**DATA:**

<<<<

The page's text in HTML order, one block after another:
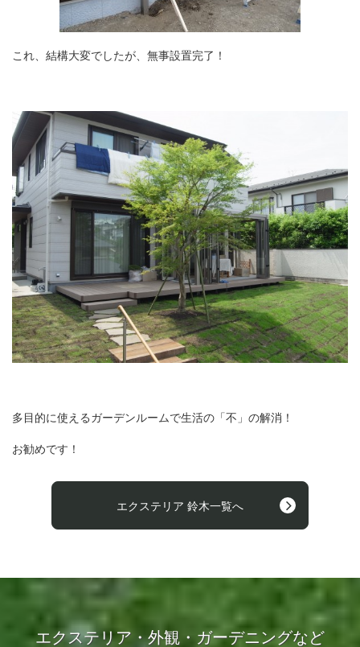
これ、結構大変でしたが、無事設置完了！
多目的に使えるガーデンルームで生活の「不」の解消 ！
お勧めです！
エクステリア 鈴木一覧へ
エクステリア・外観・ガーデニングなど

>>>>

**ABOUT THIS TASK:** Without including any picture, write out the material above exactly.

**RESULT BELOW:**
The page's text in HTML order, one block after another:
これ、結構大変でしたが、無事設置完了！
多目的に使えるガーデンルームで生活の「不」の解消 ！
お勧めです！
エクステリア 鈴木一覧へ
エクステリア・外観・ガーデニングなど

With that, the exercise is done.